Q2 = (4M1M2)/(M1 + M2)^2 x Q1

Cheers

2. Originally Posted by j-lee00
Conservation of energy

show that when Mass (m1) and kinetic energy (Q1) collide with a stationary particle (m2) it transfers an energy. Using conservation of energy and momentum

Q2 = (4M1M2)/(M1 + M2)^2 x Q1

Cheers
I presume you simply mean find the kinetic energy of particle m2 after the collision.

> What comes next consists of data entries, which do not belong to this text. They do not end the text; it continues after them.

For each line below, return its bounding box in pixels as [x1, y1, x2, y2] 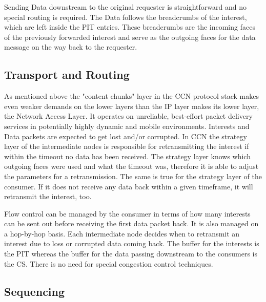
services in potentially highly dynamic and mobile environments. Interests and [4, 120, 250, 131]
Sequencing [4, 283, 65, 299]
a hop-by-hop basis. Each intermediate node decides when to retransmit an [4, 228, 240, 239]
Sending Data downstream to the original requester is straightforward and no [4, 2, 247, 12]
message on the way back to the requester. [4, 41, 137, 52]
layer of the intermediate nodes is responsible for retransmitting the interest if [4, 141, 249, 152]
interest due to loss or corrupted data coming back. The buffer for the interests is [4, 238, 259, 249]
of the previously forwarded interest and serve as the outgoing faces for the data [4, 31, 256, 42]
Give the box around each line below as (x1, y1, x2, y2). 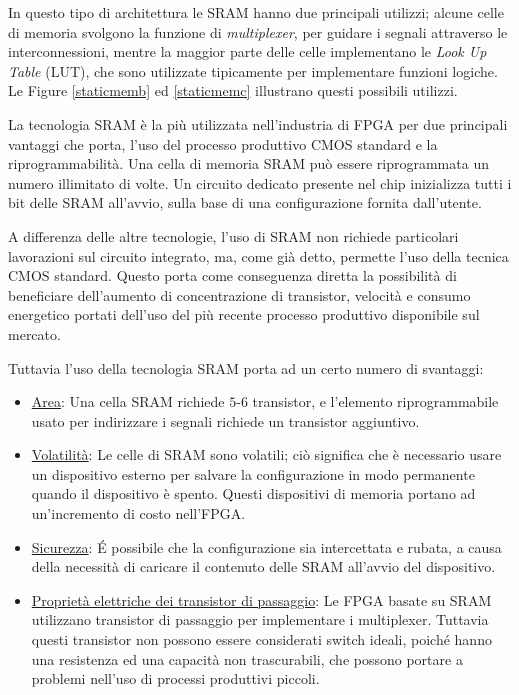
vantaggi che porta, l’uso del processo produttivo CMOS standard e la (8, 133, 438, 154)
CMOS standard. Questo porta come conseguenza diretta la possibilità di (8, 265, 457, 286)
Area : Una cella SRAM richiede (31, 391, 225, 412)
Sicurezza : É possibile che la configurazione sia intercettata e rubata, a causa (31, 536, 502, 557)
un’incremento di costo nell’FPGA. (31, 503, 246, 524)
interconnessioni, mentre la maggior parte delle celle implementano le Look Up (8, 41, 487, 62)
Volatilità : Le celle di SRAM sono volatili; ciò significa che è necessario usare (31, 444, 502, 465)
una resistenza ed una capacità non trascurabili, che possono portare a (31, 648, 463, 669)

$\displaystyle m_1v_{10} = m_1v_1 + m2v_2$
where $\displaystyle v_{10}$ is the velocity of m1 before the collision and $\displaystyle v_1, v_2$ are the final velocities.

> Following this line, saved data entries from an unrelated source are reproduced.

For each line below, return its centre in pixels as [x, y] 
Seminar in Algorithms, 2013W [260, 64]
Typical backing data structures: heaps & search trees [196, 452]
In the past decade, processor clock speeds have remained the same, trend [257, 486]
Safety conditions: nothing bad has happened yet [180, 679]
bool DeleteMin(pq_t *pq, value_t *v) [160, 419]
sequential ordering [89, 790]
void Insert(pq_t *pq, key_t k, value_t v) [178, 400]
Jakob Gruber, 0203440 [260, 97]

$\displaystyle \frac{1}{2}m_1v_{10}^2 = \frac{1}{2}m_1v_1^2 + \frac{1}{2}m_2v_2^2$

Solve the momentum equation for $\displaystyle v_2$ and plug it into the energy equation. After a few steps:
$\displaystyle m_1m_2v_{10}^2 = m_1^2v_{10}^2 - 2m_1^2v_{10}v_1 + (m_1^2 + m_1m_2)v_1^2$

Solve this for $\displaystyle v_1$. Hint: Use the quadratic formula.
$\displaystyle v_1 = \frac{m_1 - m_2}{m_1 + m_2} \cdot v_{10}$

So use this to find $\displaystyle v_2$ and find $\displaystyle Q_2$.

-Dan

3. Hello there,

you need to consider fractional lost in kinetic energy to obtain that equation:

fractional lost in Kinetic Energy
= (lost in Kinetic Energy)/(initial Kinetic Energy) → (1)

given for mass 1:

mass = $\displaystyle m_1$
velocity before collision = $\displaystyle u_1$
velocity after collision = $\displaystyle v_1$

for mass 2:

mass = $\displaystyle m_2$
velocity before collision = $\displaystyle u_2$
velocity after collision = $\displaystyle v_2$

using principle of conservation of momentum:
$\displaystyle m_1 u_1= m_1 v_1 + m_2 v_2 \longrightarrow (2)$

from velocity of approach = velocity of separation
$\displaystyle u_1 - u_2 = v_2 -v_1$
$\displaystyle u_1 -0 = v_2 -v_1$
$\displaystyle u_1 = v_2 -v_1$
or
$\displaystyle v_2 = u_1 +v_1$

Substituting $\displaystyle v_2 = u_1 +v_1$ into (2):
$\displaystyle m_1 u_1= m_1 v_1 + m_2 (u_1 +v_1)$
$\displaystyle m_1 u_1 - m_2 u_1 = m_1 v_1 + m_2 v_1$
$\displaystyle (m_1 - m_2) u_1 = (m_1 + m_2) v_1$
$\displaystyle v_1=\frac {(m_1 - m_2)} {(m_1 + m_2)}u_1 \longrightarrow(3)$

From equation (1):
= (lost in Kinetic Energy)/(initial Kinetic Energy)
$\displaystyle =\frac{ \frac{1}{2}m_1 {u_1}^2 - \frac{1}{2}m_1 {v_1}^2}{\frac{1}{2}m_1 {u_1}^2}$
$\displaystyle =\frac{ \frac{1}{2}m_1 ({u_1}^2 - {v_1}^2)}{\frac{1}{2}m_1 {u_1}^2}$
$\displaystyle =\frac{ {u_1}^2 - {v_1}^2}{{u_1}^2}$
$\displaystyle =\frac{ ({u_1} - {v_1})({u_1} + {v_1})}{{u_1}^2}$
$\displaystyle =\frac{ ({u_1} - {v_1})({u_1} + {v_1})}{{u_1}^2}$
$\displaystyle =\frac{ ({u_1} - (\frac{m_1 - m_2}{m_1 + m_2}){u_1})({u_1} + (\frac{m_1 - m_2}{m_1 + m_2}){u_1})}{{u_1}^2}\longrightarrow using(3)$
$\displaystyle =\frac{ ({u_1} (\frac{m_1 + m_2 - m_1 + m_2}{m_1 + m_2})({u_1} (\frac{m_1 + m_2 + m_1 - m_2}{m_1 + m_2}))}{{u_1}^2}$
$\displaystyle =\frac{2m_1 \cdot 2m_2}{({m_1 +m_2})^2}$
$\displaystyle =\frac{4m_1 m_2}{({m_1 +m_2})^2}$

lost in kinetic energy is gained by the stationary mass hence we can rewrite the equation as:

kinetic energy of mass m2/ initial kinetic energy
$\displaystyle =\frac{4m_1 m_2}{({m_1 +m_2})^2}$

therefore;
kinetic energy of mass m2 = (initial kinetic energy)$\displaystyle (\frac{4m_1 m_2}{({m_1 +m_2})^2})$
Q2 = $\displaystyle (\frac{4m_1 m_2}{({m_1 +m_2})^2})$Q1

There is another way to get the answer but i think this should be sufficient unless you really want to know more xD cheers!